Sunday, April 27, 2008

How to lose a lot of money in little time

I played my first cash game at Hawks Prairie tonight, and it's a $4/$8 full kill, a little higher than the $3/$6 I'm used to, but I was there, so figured I'd play anyway. The only other table playing was a $4-$40 spread game, way beyond my comfort range.

I bought in for $100 played for about two hours, getting up to $140, then dropping down to about $50 where I sat for a long time. Pocket jacks won, pocket queens lost, and when, on a whim, I played 5 3 under the gun, I split a pot against A5 when the board came A24/3/7.

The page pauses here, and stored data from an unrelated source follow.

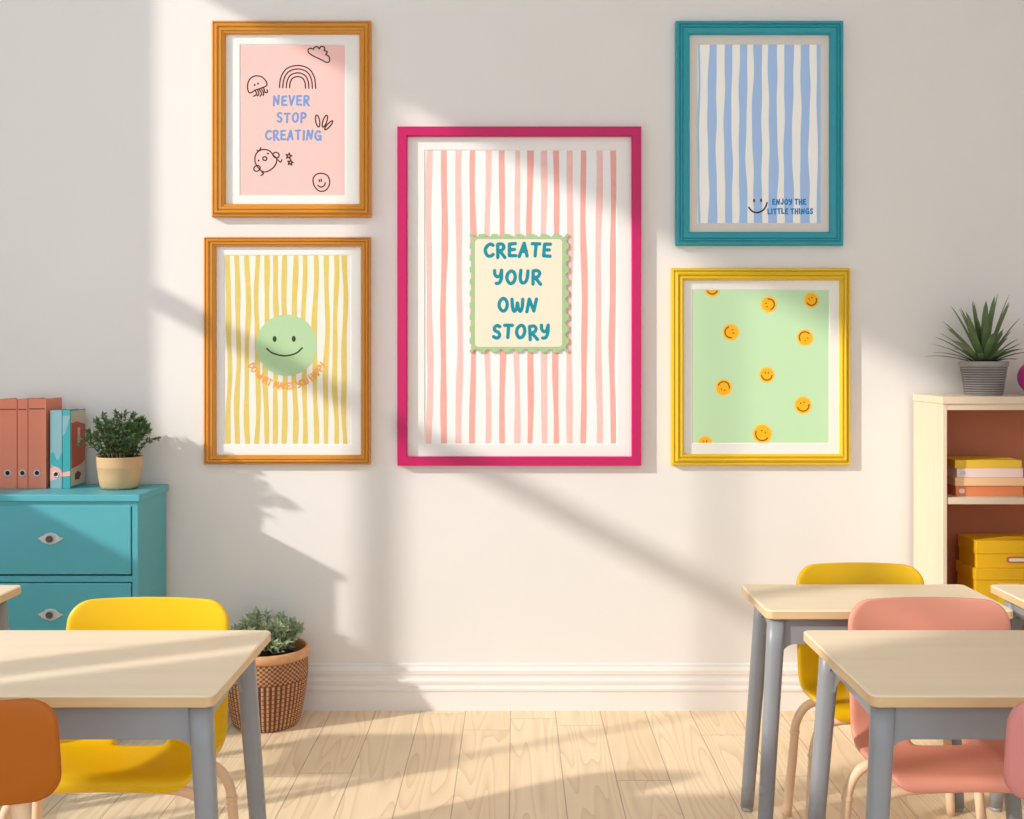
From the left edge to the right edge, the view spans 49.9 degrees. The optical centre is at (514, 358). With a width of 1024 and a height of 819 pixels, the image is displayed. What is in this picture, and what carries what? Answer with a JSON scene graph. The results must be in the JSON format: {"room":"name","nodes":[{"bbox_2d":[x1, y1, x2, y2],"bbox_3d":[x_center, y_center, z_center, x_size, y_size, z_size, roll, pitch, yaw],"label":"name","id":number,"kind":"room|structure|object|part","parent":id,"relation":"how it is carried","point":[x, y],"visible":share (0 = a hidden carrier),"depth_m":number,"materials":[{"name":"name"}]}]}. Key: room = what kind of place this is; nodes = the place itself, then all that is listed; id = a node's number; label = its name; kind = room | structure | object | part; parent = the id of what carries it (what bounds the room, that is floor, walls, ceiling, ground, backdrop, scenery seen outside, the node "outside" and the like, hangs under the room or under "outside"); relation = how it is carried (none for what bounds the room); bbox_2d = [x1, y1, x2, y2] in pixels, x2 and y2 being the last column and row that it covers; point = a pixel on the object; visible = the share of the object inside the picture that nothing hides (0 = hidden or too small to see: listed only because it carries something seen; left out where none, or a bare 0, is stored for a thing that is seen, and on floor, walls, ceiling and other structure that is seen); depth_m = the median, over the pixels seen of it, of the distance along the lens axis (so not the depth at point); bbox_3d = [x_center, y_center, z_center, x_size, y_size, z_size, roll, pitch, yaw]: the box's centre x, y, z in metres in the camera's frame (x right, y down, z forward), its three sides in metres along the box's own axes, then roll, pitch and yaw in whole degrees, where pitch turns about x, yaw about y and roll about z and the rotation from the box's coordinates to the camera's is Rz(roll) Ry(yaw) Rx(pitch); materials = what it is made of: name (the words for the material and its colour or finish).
{"room":"classroom","nodes":[
{"label":"classroom","id":0,"kind":"room"},
{"bbox_2d":[0,0,1023,662],"bbox_3d":[0.075,-0.575,4.475,5.750,3.950,0.150,0,0,0],"label":"wall","id":1,"kind":"structure","parent":0,"point":[106,217],"depth_m":4.40,"materials":[{"name":"paint"}]},
{"bbox_2d":[204,237,370,463],"bbox_3d":[-0.907,-0.033,4.381,0.662,0.904,0.036,0,0,0],"label":"framed poster","id":2,"kind":"object","parent":1,"relation":"attached to","point":[287,320],"visible":1,"depth_m":4.39,"materials":[{"name":"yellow paper"}]},
{"bbox_2d":[212,21,371,217],"bbox_3d":[-0.889,-0.955,4.381,0.633,0.780,0.036,0,0,0],"label":"framed poster","id":3,"kind":"object","parent":1,"relation":"attached to","point":[292,100],"visible":1,"depth_m":4.39,"materials":[{"name":"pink paper"}]},
{"bbox_2d":[397,126,640,465],"bbox_3d":[0.017,-0.250,4.381,0.969,1.347,0.035,0,0,0],"label":"framed poster","id":4,"kind":"object","parent":1,"relation":"attached to","point":[519,247],"visible":1,"depth_m":4.39,"materials":[{"name":"pink paper"}]},
{"bbox_2d":[228,663,815,710],"bbox_3d":[0.075,1.308,4.386,5.350,0.185,0.028,0,0,0],"label":"baseboard","id":5,"kind":"structure","parent":1,"relation":"attached to","point":[330,686],"depth_m":4.38,"materials":[{"name":"white paint"}]},
{"bbox_2d":[675,21,842,245],"bbox_3d":[0.973,-0.898,4.383,0.666,0.892,0.032,0,0,0],"label":"framed poster","id":6,"kind":"object","parent":1,"relation":"attached to","point":[759,104],"visible":1,"depth_m":4.39,"materials":[{"name":"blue paper"}]},
{"bbox_2d":[670,268,849,464],"bbox_3d":[0.978,0.030,4.381,0.712,0.784,0.035,0,0,0],"label":"framed poster","id":7,"kind":"object","parent":1,"relation":"attached to","point":[760,357],"visible":1,"depth_m":4.39,"materials":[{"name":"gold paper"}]},
{"bbox_2d":[0,711,1023,818],"bbox_3d":[0.075,1.450,1.500,5.750,0.100,6.200,0,0,0],"label":"floor","id":8,"kind":"structure","parent":0,"point":[328,764],"depth_m":3.73,"materials":[{"name":"brown wood"}]},
{"bbox_2d":[0,585,20,629],"bbox_3d":[-1.792,1.050,3.236,0.590,0.700,0.376,0,0,0],"label":"school desk","id":9,"kind":"object","parent":8,"relation":"on","point":[7,592],"visible":0.24,"depth_m":3.36,"materials":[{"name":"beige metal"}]},
{"bbox_3d":[-1.568,1.056,3.387,0.099,0.663,0.050,0,0,-28],"label":"leg","id":10,"kind":"part","parent":9,"relation":"part of","materials":[{"name":"silver metal"}]},
{"bbox_2d":[0,698,61,818],"bbox_3d":[-1.054,1.016,2.199,0.403,0.775,0.362,0,0,0],"label":"chair","id":11,"kind":"object","parent":8,"relation":"on","point":[30,754],"visible":1,"depth_m":2.05,"materials":[{"name":"orange plastic"}]},
{"bbox_3d":[-0.912,1.050,2.069,0.116,0.707,0.067,0,0,29],"label":"leg","id":12,"kind":"part","parent":11,"relation":"part of","materials":[{"name":"brown wood"}]},
{"bbox_2d":[0,484,168,739],"bbox_3d":[-1.724,0.949,4.199,0.696,0.903,0.353,0,0,0],"label":"dresser","id":13,"kind":"object","parent":8,"relation":"on","point":[64,549],"visible":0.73,"depth_m":4.04,"materials":[{"name":"teal paint"}]},
{"bbox_2d":[0,398,25,488],"bbox_3d":[-1.944,0.326,4.287,0.070,0.343,0.149,0,0,0],"label":"ring binder","id":14,"kind":"object","parent":13,"relation":"on","point":[9,406],"visible":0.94,"depth_m":4.21,"materials":[{"name":"cardboard"}]},
{"bbox_2d":[18,398,29,488],"bbox_3d":[-1.887,0.326,4.287,0.039,0.343,0.149,0,0,0],"label":"ring binder","id":15,"kind":"object","parent":13,"relation":"on","point":[22,403],"visible":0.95,"depth_m":4.21,"materials":[{"name":"cardboard"}]},
{"bbox_2d":[28,397,61,488],"bbox_3d":[-1.831,0.325,4.287,0.068,0.345,0.149,0,0,0],"label":"ring binder","id":16,"kind":"object","parent":13,"relation":"on","point":[39,409],"visible":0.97,"depth_m":4.21,"materials":[{"name":"cardboard"}]},
{"bbox_3d":[-1.706,0.939,4.030,0.026,0.026,0.014,0,0,0],"label":"knob","id":17,"kind":"part","parent":13,"relation":"part of","materials":[{"name":"grey metal"}]},
{"bbox_3d":[-1.706,0.660,4.030,0.026,0.026,0.014,0,0,0],"label":"knob","id":18,"kind":"part","parent":13,"relation":"part of","materials":[{"name":"grey metal"}]},
{"bbox_3d":[-1.706,0.660,4.040,0.094,0.044,0.008,0,0,0],"label":"handle plate","id":19,"kind":"part","parent":13,"relation":"part of","materials":[{"name":"silver metal"}]},
{"bbox_3d":[-1.706,0.939,4.040,0.094,0.044,0.008,0,0,0],"label":"handle plate","id":20,"kind":"part","parent":13,"relation":"part of","materials":[{"name":"silver metal"}]},
{"bbox_2d":[50,409,70,488],"bbox_3d":[-1.758,0.347,4.287,0.045,0.300,0.149,0,0,0],"label":"ring binder","id":21,"kind":"object","parent":13,"relation":"on","point":[56,439],"visible":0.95,"depth_m":4.21,"materials":[{"name":"teal cardboard"}]},
{"bbox_3d":[-1.723,0.945,4.192,0.622,0.242,0.299,0,0,0],"label":"drawer","id":22,"kind":"part","parent":13,"relation":"part of","materials":[{"name":"teal paint"}]},
{"bbox_3d":[-1.723,0.666,4.192,0.622,0.252,0.299,0,0,0],"label":"drawer","id":23,"kind":"part","parent":13,"relation":"part of","materials":[{"name":"teal paint"}]},
{"bbox_2d":[62,409,84,488],"bbox_3d":[-1.718,0.347,4.288,0.032,0.300,0.148,0,0,0],"label":"ring binder","id":24,"kind":"object","parent":13,"relation":"on","point":[73,420],"visible":0.97,"depth_m":4.24,"materials":[{"name":"cardboard"}]},
{"bbox_2d":[71,410,84,485],"bbox_3d":[-1.703,0.344,4.290,0.002,0.286,0.139,0,0,0],"label":"print","id":25,"kind":"object","parent":24,"relation":"attached to","point":[77,416],"depth_m":4.28},
{"bbox_3d":[-1.724,0.510,4.204,0.696,0.026,0.345,0,0,0],"label":"panel","id":26,"kind":"part","parent":13,"relation":"part of","materials":[{"name":"teal paint"}]},
{"bbox_2d":[76,408,160,489],"bbox_3d":[-1.522,0.342,4.226,0.302,0.310,0.310,0,0,0],"label":"potted shrub","id":27,"kind":"object","parent":13,"relation":"on","point":[121,470],"visible":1,"depth_m":4.17,"materials":[{"name":"green plant"}]},
{"bbox_2d":[96,454,142,489],"bbox_3d":[-1.518,0.435,4.225,0.172,0.124,0.172,0,0,0],"label":"pot","id":28,"kind":"object","parent":13,"relation":"on","point":[115,471],"depth_m":4.16,"materials":[{"name":"beige ceramic"}]},
{"bbox_2d":[0,597,238,818],"bbox_3d":[-0.985,1.024,2.800,0.571,0.756,0.388,0,0,0],"label":"chair","id":29,"kind":"object","parent":8,"relation":"on","point":[87,765],"visible":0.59,"depth_m":2.85,"materials":[{"name":"yellow plastic"}]},
{"bbox_3d":[-1.143,1.211,2.638,0.256,0.382,0.062,0,0,0],"label":"leg","id":30,"kind":"part","parent":29,"relation":"part of","materials":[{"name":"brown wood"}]},
{"bbox_3d":[-1.143,1.211,2.844,0.259,0.381,0.050,0,0,7],"label":"leg","id":31,"kind":"part","parent":29,"relation":"part of","materials":[{"name":"brown wood"}]},
{"bbox_3d":[-0.826,1.211,2.650,0.260,0.382,0.054,0,0,8],"label":"leg","id":32,"kind":"part","parent":29,"relation":"part of","materials":[{"name":"brown wood"}]},
{"bbox_3d":[-0.827,1.211,2.844,0.259,0.381,0.050,0,0,-7],"label":"leg","id":33,"kind":"part","parent":29,"relation":"part of","materials":[{"name":"brown wood"}]},
{"bbox_2d":[0,630,270,818],"bbox_3d":[-1.011,1.050,2.563,0.823,0.700,0.581,0,0,0],"label":"school desk","id":34,"kind":"object","parent":8,"relation":"on","point":[98,684],"visible":0.98,"depth_m":2.46,"materials":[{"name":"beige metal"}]},
{"bbox_3d":[-0.642,1.056,2.310,0.099,0.663,0.050,0,0,28],"label":"leg","id":35,"kind":"part","parent":34,"relation":"part of","materials":[{"name":"silver metal"}]},
{"bbox_3d":[-0.670,1.056,2.817,0.099,0.663,0.050,0,0,-28],"label":"leg","id":36,"kind":"part","parent":34,"relation":"part of","materials":[{"name":"silver metal"}]},
{"bbox_2d":[228,656,308,732],"bbox_3d":[-0.956,1.266,4.228,0.321,0.268,0.321,0,0,0],"label":"basket","id":37,"kind":"object","parent":8,"relation":"on","point":[281,682],"depth_m":4.11,"materials":[{"name":"wicker"}]},
{"bbox_2d":[228,606,309,732],"bbox_3d":[-0.962,1.179,4.229,0.340,0.443,0.355,0,0,0],"label":"plant","id":38,"kind":"object","parent":8,"relation":"on","point":[282,665],"visible":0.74,"depth_m":4.13,"materials":[{"name":"brown wicker"}]},
{"bbox_2d":[741,584,1022,818],"bbox_3d":[1.046,1.050,3.240,0.748,0.700,0.384,0,0,0],"label":"school desk","id":39,"kind":"object","parent":8,"relation":"on","point":[782,614],"visible":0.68,"depth_m":3.19,"materials":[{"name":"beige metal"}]},
{"bbox_3d":[0.743,1.056,3.395,0.099,0.663,0.050,0,0,28],"label":"leg","id":40,"kind":"part","parent":39,"relation":"part of","materials":[{"name":"silver metal"}]},
{"bbox_3d":[0.715,1.056,3.085,0.099,0.663,0.050,0,0,-28],"label":"leg","id":41,"kind":"part","parent":39,"relation":"part of","materials":[{"name":"silver metal"}]},
{"bbox_3d":[1.350,1.056,3.395,0.099,0.663,0.050,0,0,-28],"label":"leg","id":42,"kind":"part","parent":39,"relation":"part of","materials":[{"name":"silver metal"}]},
{"bbox_3d":[1.378,1.056,3.085,0.099,0.663,0.050,0,0,28],"label":"leg","id":43,"kind":"part","parent":39,"relation":"part of","materials":[{"name":"silver metal"}]},
{"bbox_2d":[782,562,986,818],"bbox_3d":[1.086,1.024,3.308,0.530,0.756,0.388,0,0,0],"label":"chair","id":44,"kind":"object","parent":8,"relation":"on","point":[841,572],"visible":0.32,"depth_m":3.42,"materials":[{"name":"yellow plastic"}]},
{"bbox_3d":[0.938,1.211,3.351,0.239,0.381,0.050,0,0,8],"label":"leg","id":45,"kind":"part","parent":44,"relation":"part of","materials":[{"name":"brown wood"}]},
{"bbox_3d":[0.937,1.211,3.157,0.240,0.381,0.054,0,0,-9],"label":"leg","id":46,"kind":"part","parent":44,"relation":"part of","materials":[{"name":"brown wood"}]},
{"bbox_3d":[1.234,1.211,3.351,0.239,0.381,0.050,0,0,-8],"label":"leg","id":47,"kind":"part","parent":44,"relation":"part of","materials":[{"name":"brown wood"}]},
{"bbox_3d":[1.235,1.211,3.157,0.240,0.381,0.054,0,0,9],"label":"leg","id":48,"kind":"part","parent":44,"relation":"part of","materials":[{"name":"brown wood"}]},
{"bbox_2d":[804,630,1023,818],"bbox_3d":[1.088,1.050,2.563,0.749,0.700,0.581,0,0,0],"label":"school desk","id":49,"kind":"object","parent":8,"relation":"on","point":[911,684],"visible":1,"depth_m":2.46,"materials":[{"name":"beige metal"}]},
{"bbox_3d":[0.784,1.056,2.817,0.099,0.663,0.050,0,0,28],"label":"leg","id":50,"kind":"part","parent":49,"relation":"part of","materials":[{"name":"silver metal"}]},
{"bbox_3d":[0.756,1.056,2.310,0.099,0.663,0.050,0,0,-28],"label":"leg","id":51,"kind":"part","parent":49,"relation":"part of","materials":[{"name":"silver metal"}]},
{"bbox_2d":[840,597,1011,818],"bbox_3d":[1.112,1.024,2.800,0.571,0.756,0.388,0,0,0],"label":"chair","id":52,"kind":"object","parent":8,"relation":"on","point":[976,765],"visible":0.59,"depth_m":2.88,"materials":[{"name":"pink plastic"}]},
{"bbox_3d":[0.954,1.211,2.844,0.259,0.381,0.050,0,0,7],"label":"leg","id":53,"kind":"part","parent":52,"relation":"part of","materials":[{"name":"brown wood"}]},
{"bbox_3d":[0.953,1.211,2.650,0.260,0.382,0.054,0,0,-8],"label":"leg","id":54,"kind":"part","parent":52,"relation":"part of","materials":[{"name":"brown wood"}]},
{"bbox_2d":[913,394,1023,629],"bbox_3d":[2.042,0.769,4.222,0.923,1.261,0.306,0,0,0],"label":"bookcase","id":55,"kind":"object","parent":8,"relation":"on","point":[945,425],"visible":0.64,"depth_m":4.33,"materials":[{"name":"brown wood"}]},
{"bbox_3d":[1.594,0.782,4.225,0.018,1.235,0.300,0,0,0],"label":"panel","id":56,"kind":"part","parent":55,"relation":"part of","materials":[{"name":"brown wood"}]},
{"bbox_3d":[2.042,0.153,4.222,0.923,0.028,0.306,0,0,0],"label":"panel","id":57,"kind":"part","parent":55,"relation":"part of","materials":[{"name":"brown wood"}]},
{"bbox_2d":[925,295,1023,395],"bbox_3d":[1.782,-0.057,4.232,0.360,0.393,0.353,0,0,0],"label":"yucca","id":58,"kind":"object","parent":55,"relation":"on","point":[985,375],"visible":1,"depth_m":4.18,"materials":[{"name":"plant"}]},
{"bbox_2d":[958,361,1008,395],"bbox_3d":[1.806,0.074,4.240,0.181,0.130,0.181,0,0,0],"label":"pot","id":59,"kind":"object","parent":55,"relation":"on","point":[986,378],"depth_m":4.17,"materials":[{"name":"ceramic"}]},
{"bbox_2d":[947,484,1022,495],"bbox_3d":[1.778,0.494,4.211,0.253,0.039,0.178,0,0,0],"label":"book","id":60,"kind":"object","parent":55,"relation":"on","point":[951,489],"visible":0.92,"depth_m":4.12,"materials":[{"name":"orange paper"}]},
{"bbox_2d":[947,475,1023,485],"bbox_3d":[1.782,0.460,4.209,0.267,0.031,0.182,0,0,0],"label":"book","id":61,"kind":"object","parent":60,"relation":"on","point":[951,480],"visible":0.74,"depth_m":4.12,"materials":[{"name":"brown paper"}]},
{"bbox_2d":[947,466,1022,477],"bbox_3d":[1.779,0.427,4.210,0.248,0.034,0.181,0,0,0],"label":"book","id":62,"kind":"object","parent":61,"relation":"on","point":[955,472],"visible":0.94,"depth_m":4.12,"materials":[{"name":"white paper"}]},
{"bbox_2d":[947,456,1021,467],"bbox_3d":[1.775,0.395,4.212,0.250,0.031,0.176,0,0,0],"label":"book","id":63,"kind":"object","parent":62,"relation":"on","point":[952,461],"visible":0.91,"depth_m":4.12,"materials":[{"name":"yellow paper"}]},
{"bbox_3d":[2.042,0.526,4.220,0.877,0.025,0.284,0,0,0],"label":"shelf","id":64,"kind":"part","parent":55,"relation":"part of","materials":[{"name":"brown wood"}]},
{"bbox_3d":[2.042,0.178,4.082,0.883,0.022,0.013,0,0,0],"label":"rail","id":65,"kind":"part","parent":55,"relation":"part of","materials":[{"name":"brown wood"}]},
{"bbox_3d":[2.042,0.759,4.368,0.883,1.181,0.010,0,0,0],"label":"panel","id":66,"kind":"part","parent":55,"relation":"part of","materials":[{"name":"brown wood"}]},
{"bbox_2d":[956,560,1023,604],"bbox_3d":[1.901,0.867,4.209,0.358,0.163,0.182,0,0,0],"label":"storage box","id":67,"kind":"object","parent":55,"relation":"on","point":[980,580],"visible":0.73,"depth_m":4.12,"materials":[{"name":"yellow cardboard"}]},
{"bbox_3d":[1.901,0.806,4.209,0.358,0.043,0.182,0,0,0],"label":"lid","id":68,"kind":"part","parent":67,"relation":"part of","materials":[{"name":"yellow cardboard"}]},
{"bbox_2d":[958,534,1023,567],"bbox_3d":[1.901,0.733,4.210,0.347,0.104,0.171,0,0,0],"label":"storage box","id":69,"kind":"object","parent":67,"relation":"on","point":[976,550],"visible":1,"depth_m":4.13,"materials":[{"name":"yellow cardboard"}]},
{"bbox_3d":[1.901,0.706,4.210,0.347,0.050,0.171,0,0,0],"label":"lid","id":70,"kind":"part","parent":69,"relation":"part of","materials":[{"name":"yellow cardboard"}]},
{"bbox_3d":[1.887,0.753,4.127,0.084,0.024,0.005,0,0,0],"label":"handle","id":71,"kind":"part","parent":69,"relation":"part of","materials":[{"name":"beige"}]},
{"bbox_2d":[1017,324,1023,390],"bbox_3d":[2.005,-0.010,4.220,0.144,0.297,0.144,0,0,0],"label":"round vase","id":72,"kind":"object","parent":55,"relation":"on","point":[1020,375],"visible":1,"depth_m":4.21,"materials":[{"name":"pink"}]},
{"bbox_2d":[989,584,1023,811],"bbox_3d":[1.819,1.050,3.240,0.748,0.700,0.384,0,0,0],"label":"school desk","id":73,"kind":"object","parent":8,"relation":"on","point":[1013,594],"visible":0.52,"depth_m":3.37,"materials":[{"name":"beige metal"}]},
{"bbox_2d":[1003,701,1023,799],"bbox_3d":[1.120,1.016,2.199,0.403,0.775,0.362,0,0,0],"label":"chair","id":74,"kind":"object","parent":8,"relation":"on","point":[1013,769],"visible":1,"depth_m":2.06,"materials":[{"name":"pink plastic"}]}
]}

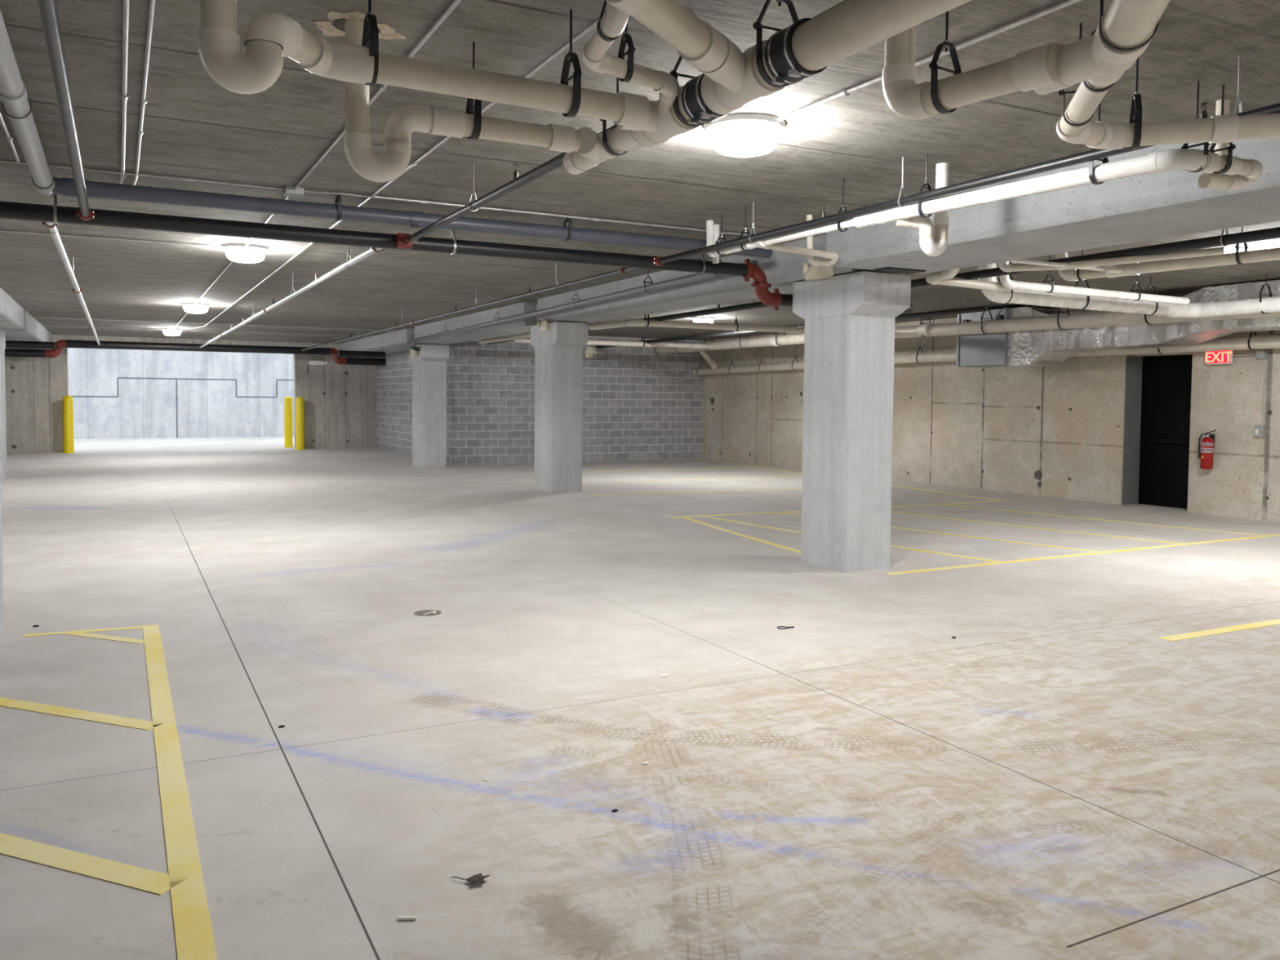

A bit later, I get dealt T T in mid-late position. Three other players are in, I call, the button calls, the small blind folds, and the big blind checks. Six of us to the flop, $26 in the pot.

T 9 8

The big blind checks, the next player bets, the next player calls, and the player to my right raises. I've gotta get the betting big enough to make flush draws and straight draws a mistake, so I re-raise to $12. Button folds, big blind folds, and the last three players call. $62 in the pot.

I'm hoping for the board to pair to give me a boat (or quads, if it's the ten). Instead, the turn is J.

Clearly, someone's hit their flush draw, and someone's hit their straight draw. The first player bets $8, the next player calls, and the guy to my right calls. There's $86 in the pot, so I'm getting better than 10:1 to call. I assume I've got 10 outs (eights, nines, tens, jacks), so it's an easy call. Even reducing it a bit, I only need to have 5 outs to make this a profitable call, and if I hit one of them, I'm gonna be making a lot with my boat.

The river is a beautiful J

The first two players check, and the guy to my right bets $8. I raise to $16. The other players call. The guy to my right raises another $8. I put my last $8 in the pot. The other players call. The pot is $182. I show my full house, tens full of jacks.

The first player hit the flush, losing. The second player had a queen, for the straight. The guy to my right held J 9, for a full house, jacks full of nines. I go home now.

Still, I feel good about my play. I may be playing a little too tight, which is costing me some hands, but I'm still convinced that tight play is the best play.